§ **Records to use**

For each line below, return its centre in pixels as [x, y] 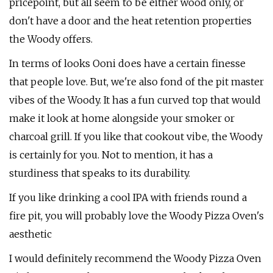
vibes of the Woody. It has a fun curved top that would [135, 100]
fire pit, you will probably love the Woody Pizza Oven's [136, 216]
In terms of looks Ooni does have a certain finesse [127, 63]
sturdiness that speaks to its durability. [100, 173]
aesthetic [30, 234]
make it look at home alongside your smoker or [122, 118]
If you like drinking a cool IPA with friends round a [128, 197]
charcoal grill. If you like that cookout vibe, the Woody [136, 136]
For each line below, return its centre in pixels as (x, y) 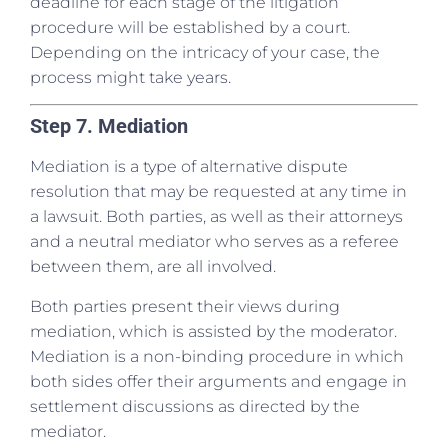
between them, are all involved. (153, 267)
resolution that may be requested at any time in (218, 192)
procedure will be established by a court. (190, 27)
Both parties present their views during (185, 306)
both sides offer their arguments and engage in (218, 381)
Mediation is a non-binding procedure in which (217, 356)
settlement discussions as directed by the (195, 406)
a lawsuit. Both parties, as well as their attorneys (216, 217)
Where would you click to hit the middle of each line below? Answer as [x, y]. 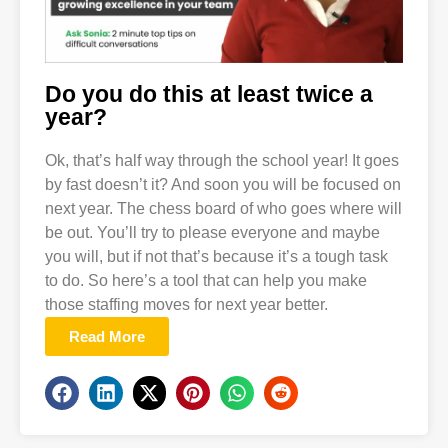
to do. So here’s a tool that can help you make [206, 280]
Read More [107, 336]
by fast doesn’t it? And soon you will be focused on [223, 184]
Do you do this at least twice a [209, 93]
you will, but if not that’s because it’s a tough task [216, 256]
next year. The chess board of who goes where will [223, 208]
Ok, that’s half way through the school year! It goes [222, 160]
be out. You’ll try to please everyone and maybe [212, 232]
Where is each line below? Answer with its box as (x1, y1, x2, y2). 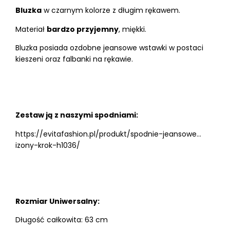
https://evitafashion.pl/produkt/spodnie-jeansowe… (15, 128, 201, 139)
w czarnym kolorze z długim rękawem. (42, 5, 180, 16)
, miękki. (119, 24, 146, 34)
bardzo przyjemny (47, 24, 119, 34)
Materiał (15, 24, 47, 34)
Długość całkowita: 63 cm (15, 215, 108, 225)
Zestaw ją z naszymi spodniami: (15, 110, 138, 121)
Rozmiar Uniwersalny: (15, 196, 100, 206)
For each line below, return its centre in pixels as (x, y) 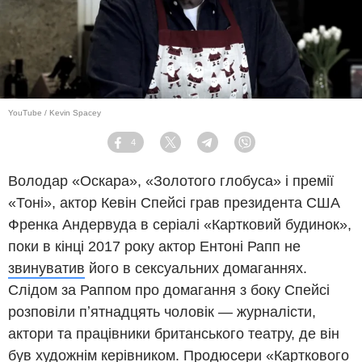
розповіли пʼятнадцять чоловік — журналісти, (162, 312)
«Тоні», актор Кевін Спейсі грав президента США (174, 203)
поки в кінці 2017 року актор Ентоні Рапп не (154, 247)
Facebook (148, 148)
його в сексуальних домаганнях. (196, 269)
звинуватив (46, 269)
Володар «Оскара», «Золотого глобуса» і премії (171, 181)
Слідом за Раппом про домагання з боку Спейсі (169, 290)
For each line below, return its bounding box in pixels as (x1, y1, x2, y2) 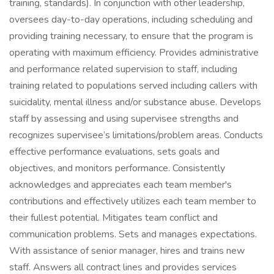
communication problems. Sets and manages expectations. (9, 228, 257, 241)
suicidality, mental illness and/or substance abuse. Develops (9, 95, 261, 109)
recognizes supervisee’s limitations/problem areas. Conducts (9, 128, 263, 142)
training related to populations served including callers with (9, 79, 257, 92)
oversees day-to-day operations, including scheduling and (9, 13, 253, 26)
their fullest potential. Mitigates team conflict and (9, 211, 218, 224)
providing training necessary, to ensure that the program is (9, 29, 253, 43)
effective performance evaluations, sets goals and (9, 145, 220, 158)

* * *

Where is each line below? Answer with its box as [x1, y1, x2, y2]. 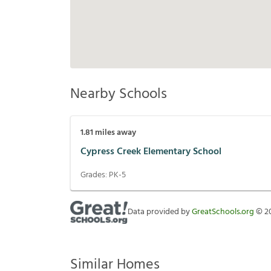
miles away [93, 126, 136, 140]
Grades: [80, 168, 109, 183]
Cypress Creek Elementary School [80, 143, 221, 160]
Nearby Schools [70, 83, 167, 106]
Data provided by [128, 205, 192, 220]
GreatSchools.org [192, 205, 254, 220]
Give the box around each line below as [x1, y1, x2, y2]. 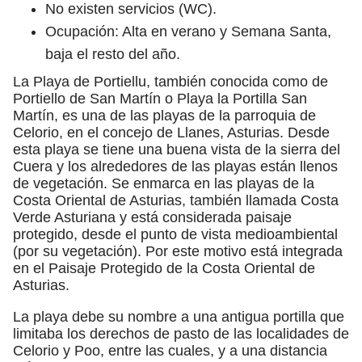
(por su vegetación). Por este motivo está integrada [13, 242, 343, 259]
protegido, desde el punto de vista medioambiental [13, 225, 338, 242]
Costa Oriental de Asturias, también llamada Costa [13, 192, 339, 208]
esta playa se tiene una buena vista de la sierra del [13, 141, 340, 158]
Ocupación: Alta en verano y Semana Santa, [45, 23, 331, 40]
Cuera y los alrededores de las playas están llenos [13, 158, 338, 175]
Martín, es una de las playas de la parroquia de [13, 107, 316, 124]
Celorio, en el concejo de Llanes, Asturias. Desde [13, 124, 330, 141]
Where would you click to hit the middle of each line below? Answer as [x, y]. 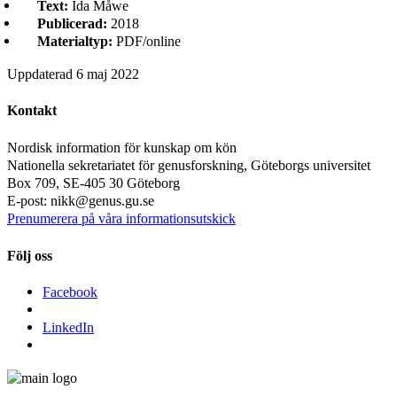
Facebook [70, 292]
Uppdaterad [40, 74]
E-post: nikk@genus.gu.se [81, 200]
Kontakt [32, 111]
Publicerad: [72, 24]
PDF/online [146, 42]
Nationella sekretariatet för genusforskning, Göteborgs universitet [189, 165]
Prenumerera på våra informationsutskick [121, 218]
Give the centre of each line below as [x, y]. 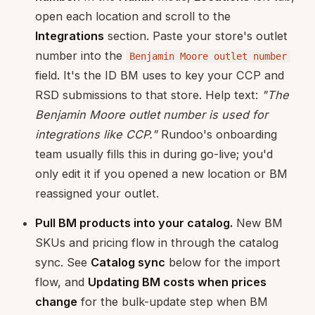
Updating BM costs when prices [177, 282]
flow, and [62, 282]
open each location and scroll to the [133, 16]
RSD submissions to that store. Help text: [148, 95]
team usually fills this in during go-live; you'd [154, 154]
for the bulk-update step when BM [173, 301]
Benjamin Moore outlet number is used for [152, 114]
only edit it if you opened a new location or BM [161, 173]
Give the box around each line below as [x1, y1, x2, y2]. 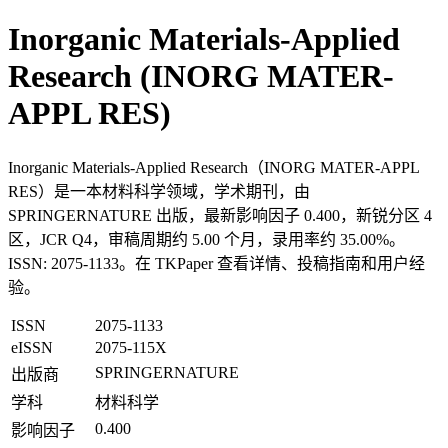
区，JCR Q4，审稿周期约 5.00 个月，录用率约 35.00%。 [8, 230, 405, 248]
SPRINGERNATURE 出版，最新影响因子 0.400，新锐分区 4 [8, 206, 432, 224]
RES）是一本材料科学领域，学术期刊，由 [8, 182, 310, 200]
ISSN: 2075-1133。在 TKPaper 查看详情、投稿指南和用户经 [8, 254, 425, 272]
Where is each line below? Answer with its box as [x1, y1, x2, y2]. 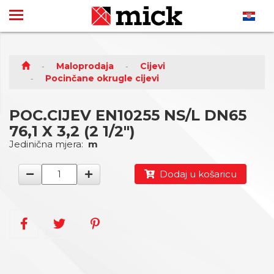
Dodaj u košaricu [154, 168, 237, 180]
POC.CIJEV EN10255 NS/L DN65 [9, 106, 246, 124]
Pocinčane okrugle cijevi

--

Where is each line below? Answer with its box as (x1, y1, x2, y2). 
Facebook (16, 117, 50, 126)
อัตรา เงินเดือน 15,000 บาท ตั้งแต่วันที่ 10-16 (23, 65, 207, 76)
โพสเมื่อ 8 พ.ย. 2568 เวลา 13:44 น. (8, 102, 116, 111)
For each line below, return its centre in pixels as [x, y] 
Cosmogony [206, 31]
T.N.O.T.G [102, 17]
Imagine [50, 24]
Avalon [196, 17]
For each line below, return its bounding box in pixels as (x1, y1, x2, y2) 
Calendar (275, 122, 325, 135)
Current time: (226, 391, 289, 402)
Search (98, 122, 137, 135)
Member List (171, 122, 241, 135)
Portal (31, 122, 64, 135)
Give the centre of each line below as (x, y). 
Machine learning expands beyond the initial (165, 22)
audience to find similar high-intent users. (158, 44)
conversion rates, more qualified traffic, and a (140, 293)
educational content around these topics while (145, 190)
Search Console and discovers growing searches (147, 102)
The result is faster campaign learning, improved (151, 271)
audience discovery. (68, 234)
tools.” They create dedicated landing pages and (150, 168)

§ **Exercise details**
Write down exactly the span of lines above from the one containing "audience to find" to the one containing "and (150, 168)", both ends included.

§ **Response to the exercise**
audience to find similar high-intent users. (158, 44)
conversion rates, more qualified traffic, and a (140, 293)
educational content around these topics while (145, 190)
Search Console and discovers growing searches (147, 102)
The result is faster campaign learning, improved (151, 271)
audience discovery. (68, 234)
tools.” They create dedicated landing pages and (150, 168)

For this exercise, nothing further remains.